▶ Activity
Report how many lines in the data include the string "original", and add nothing else.

Collection entries:
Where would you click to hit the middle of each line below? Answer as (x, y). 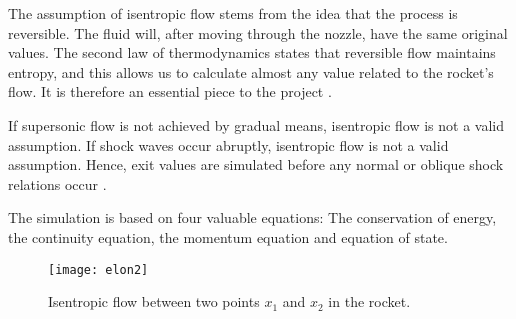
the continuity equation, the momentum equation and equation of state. (228, 236)
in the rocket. (369, 301)
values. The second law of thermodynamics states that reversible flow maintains (252, 52)
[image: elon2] (98, 269)
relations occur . (57, 183)
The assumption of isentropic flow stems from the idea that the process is (233, 13)
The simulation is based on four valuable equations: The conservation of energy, (252, 217)
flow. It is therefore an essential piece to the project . (170, 91)
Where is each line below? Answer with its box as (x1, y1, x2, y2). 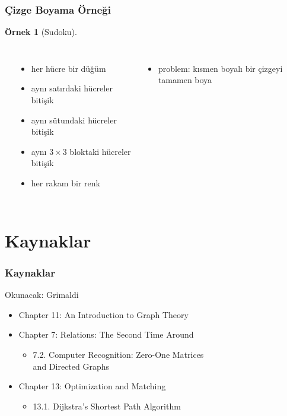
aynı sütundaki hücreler (31, 113, 117, 126)
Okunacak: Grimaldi (5, 288, 79, 301)
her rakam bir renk (31, 176, 100, 189)
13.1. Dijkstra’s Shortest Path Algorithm (33, 399, 181, 412)
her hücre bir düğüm (31, 62, 106, 74)
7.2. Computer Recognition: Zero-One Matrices (33, 348, 204, 360)
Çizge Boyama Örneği (5, 2, 111, 17)
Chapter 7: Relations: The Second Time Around (18, 328, 194, 341)
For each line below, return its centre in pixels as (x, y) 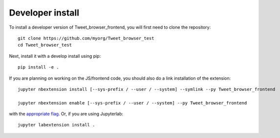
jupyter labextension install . (56, 125)
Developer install (44, 13)
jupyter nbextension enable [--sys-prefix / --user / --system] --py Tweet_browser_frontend (132, 103)
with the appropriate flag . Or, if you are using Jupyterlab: (66, 114)
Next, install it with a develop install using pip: (55, 56)
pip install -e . (38, 67)
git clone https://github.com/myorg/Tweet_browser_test (86, 38)
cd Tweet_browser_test (45, 45)
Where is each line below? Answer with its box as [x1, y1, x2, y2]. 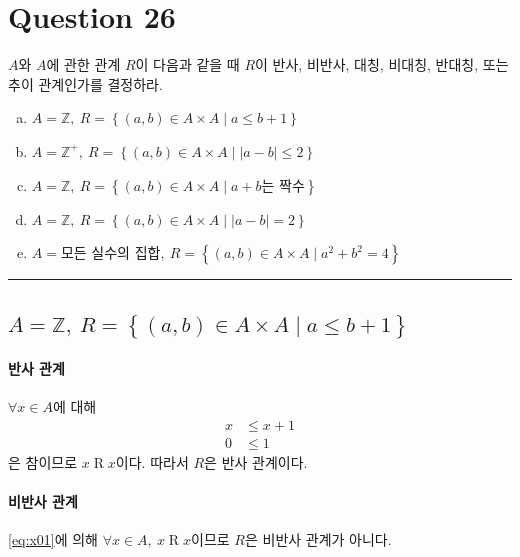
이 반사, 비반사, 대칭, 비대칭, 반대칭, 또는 [255, 54, 509, 75]
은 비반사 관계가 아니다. [244, 529, 392, 550]
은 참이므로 [8, 451, 78, 472]
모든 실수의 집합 [60, 247, 161, 262]
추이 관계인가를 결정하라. [8, 73, 163, 94]
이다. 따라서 [115, 451, 189, 472]
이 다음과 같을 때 [135, 54, 240, 75]
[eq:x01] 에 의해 [8, 529, 98, 550]
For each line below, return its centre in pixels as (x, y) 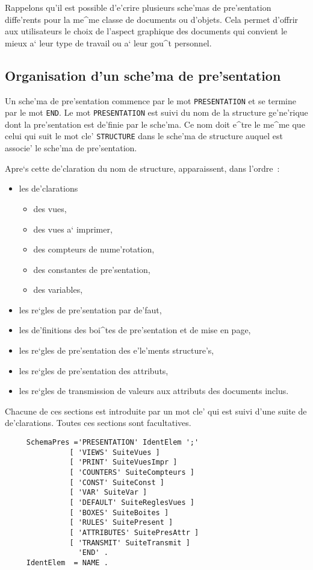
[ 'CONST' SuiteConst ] (117, 482)
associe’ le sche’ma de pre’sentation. (71, 148)
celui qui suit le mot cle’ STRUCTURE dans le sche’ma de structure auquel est (144, 136)
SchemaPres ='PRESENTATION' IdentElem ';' (113, 443)
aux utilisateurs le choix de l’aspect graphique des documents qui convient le (146, 31)
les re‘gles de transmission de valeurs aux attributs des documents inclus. (154, 391)
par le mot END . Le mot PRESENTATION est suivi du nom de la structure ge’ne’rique (156, 112)
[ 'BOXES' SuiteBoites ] (119, 512)
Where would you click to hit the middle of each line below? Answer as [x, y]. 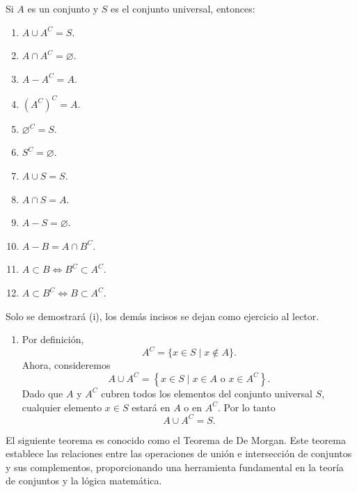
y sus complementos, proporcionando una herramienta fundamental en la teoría [175, 467]
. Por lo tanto [246, 407]
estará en [151, 407]
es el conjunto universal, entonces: [183, 8]
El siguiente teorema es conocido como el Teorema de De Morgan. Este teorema [176, 439]
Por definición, [53, 339]
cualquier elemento [62, 407]
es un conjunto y [63, 8]
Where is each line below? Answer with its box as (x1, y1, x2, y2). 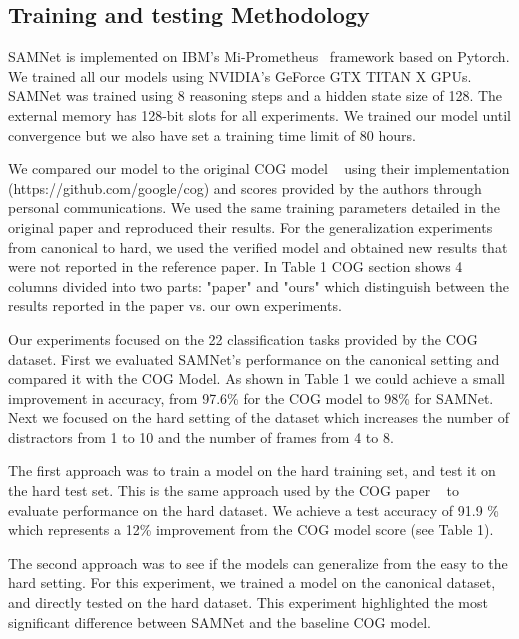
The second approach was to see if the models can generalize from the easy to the (8, 552, 508, 573)
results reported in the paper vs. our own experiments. (8, 295, 342, 316)
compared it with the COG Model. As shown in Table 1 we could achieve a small (8, 368, 505, 389)
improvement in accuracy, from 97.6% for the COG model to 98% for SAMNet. (8, 387, 494, 408)
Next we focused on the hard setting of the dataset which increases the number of (8, 407, 509, 428)
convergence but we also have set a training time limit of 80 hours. (8, 124, 416, 145)
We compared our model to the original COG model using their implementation (8, 158, 510, 179)
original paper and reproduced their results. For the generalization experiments (8, 216, 493, 237)
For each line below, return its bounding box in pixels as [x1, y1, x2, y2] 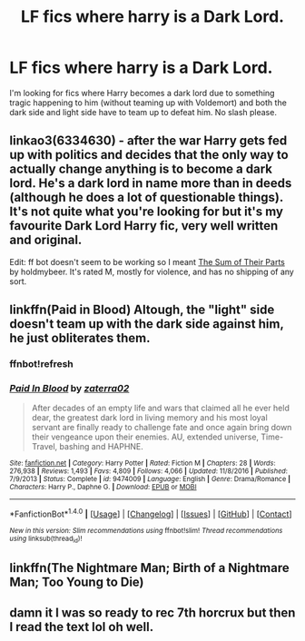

▶ Solution to this problem
2